■ **What this task involves**:
Copy every entry below verbatim, except for images.

(Stored entries)
################
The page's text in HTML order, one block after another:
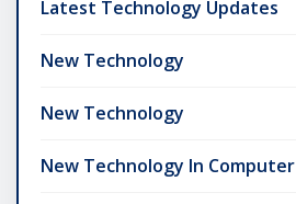
Latest Technology Updates
New Technology
New Technology
New Technology In Computer
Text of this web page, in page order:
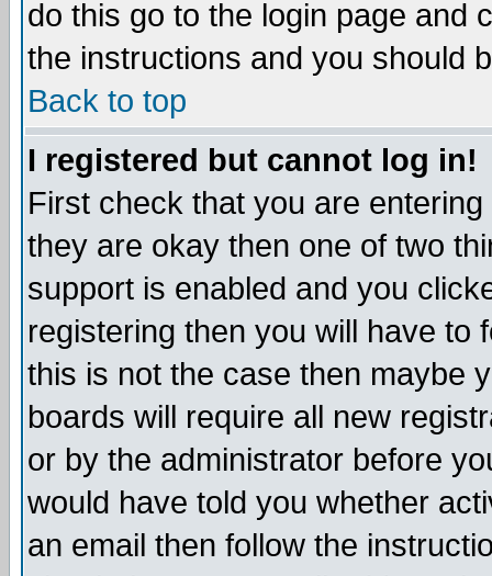
do this go to the login page and
the instructions and you should
Back to top
I registered but cannot log in!
First check that you are
they are okay then one of two
support is enabled and you
registering then you will have to
this is not the case then maybe
boards will require all new
or by the administrator before
would have told you whether
an email then follow the
################
■ **Your response**:
The page's text in HTML order, one block after another:
Latest Technology Updates
New Technology
New Technology
New Technology In Computer
Text of this web page, in page order:
do this go to the login page and
the instructions and you should
Back to top
I registered but cannot log in!
First check that you are
they are okay then one of two
support is enabled and you
registering then you will have to
this is not the case then maybe
boards will require all new
or by the administrator before
would have told you whether
an email then follow the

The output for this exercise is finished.